Step 4: Generate Report

  1. Use the output template structure (see Output Format below)
  2. Fill three blocks:
    • Recurring Pains: themes from
      went-wrong
      with frequency ≥2, sorted by frequency descending
    • Unresolved Action Items: actions raised in one sprint that reappeared in a later sprint
    • Stable Positive Patterns: themes from
      went-well
      with frequency ≥2
  3. If a block has no entries: write "None identified in this set of sprints"
  4. Add metadata header: list sprint files analyzed, total item count processed, generation date

Step 5: Save Output

  1. Write file as
    retro-patterns-YYYY-MM-DD.md
    (today's date)
  2. Save to the folder where the retro files are located, or to the working directory if mixed paths were provided
  3. Confirm: "Report saved as retro-patterns-[date].md — [N] themes identified across [N] sprints."

Output Format

# Retro Pattern Analysis
**Sprints analyzed:** [list of file names / date range]
**Total items processed:** [N] across [N] files
**Generated:** YYYY-MM-DD

---

## 🔴 Recurring Pains (went-wrong, ≥2 sprints)
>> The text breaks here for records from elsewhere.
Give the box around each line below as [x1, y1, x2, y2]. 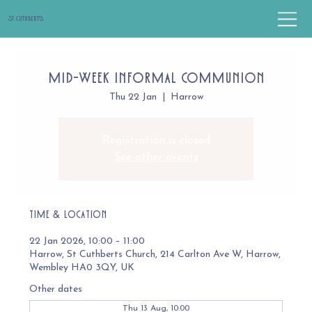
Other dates [29, 284, 83, 295]
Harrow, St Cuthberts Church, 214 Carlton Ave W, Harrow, [29, 249, 281, 260]
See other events [114, 152, 198, 164]
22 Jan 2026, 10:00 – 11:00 [29, 236, 146, 247]
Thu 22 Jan [109, 92, 157, 103]
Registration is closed [102, 135, 210, 147]
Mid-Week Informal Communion [47, 69, 265, 88]
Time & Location [29, 208, 107, 221]

| Theme | Sprints | Frequency | Trend |
|-------|---------|-----------|-------|
| [theme 1] | S1, S2, S4 | 3/4 | ↑ growing |
| [theme 2] | S2, S3 | 2/4 | → stable |

## 🔁 Unresolved Action Items

| Action Item | Raised in | Reappeared in | Status |
|-------------|-----------|---------------|--------|
| [action 1] | S2 | S3, S4 | unresolved |

## ✅ Stable Positive Patterns (went-well, ≥2 sprints)
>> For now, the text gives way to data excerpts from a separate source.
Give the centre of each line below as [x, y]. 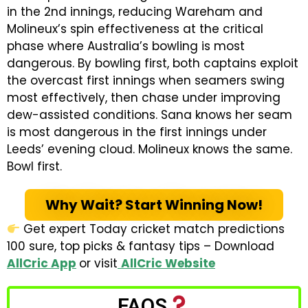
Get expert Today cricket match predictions [153, 229]
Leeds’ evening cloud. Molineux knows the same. [150, 149]
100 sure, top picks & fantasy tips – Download [141, 246]
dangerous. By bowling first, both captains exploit [153, 63]
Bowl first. [34, 166]
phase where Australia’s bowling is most [126, 46]
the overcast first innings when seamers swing [146, 80]
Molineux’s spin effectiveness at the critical [135, 29]

| Theme | Sprints | Frequency |
|-------|---------|-----------|
| [theme] | S1, S3, S4 | 3/4 |

---
*Generated by retro-pattern-analyzer · [date]*

Field rules:

  • Theme names: concise, 3–7 words, plain language
  • Frequency format:
    N/total
    (e.g., 3/5 means appeared in 3 of 5 sprints)
  • Trend: one of
    ↑ growing
    ,
    ↓ resolving
    ,
    → stable
  • Sprint identifiers: use filename or inferred date label

Negative Cases

  • Only 1 file provided → stop, ask for a second file. Do not produce partial report.
  • File does not contain any recognizable retrospective content (no went-well/went-wrong/actions signals at all) → skip file, warn user, continue with remaining files.
  • All provided files are unreadable or non-existent → stop. Report each missing path.
  • Folder path does not exist → stop. Report the path and ask user to verify.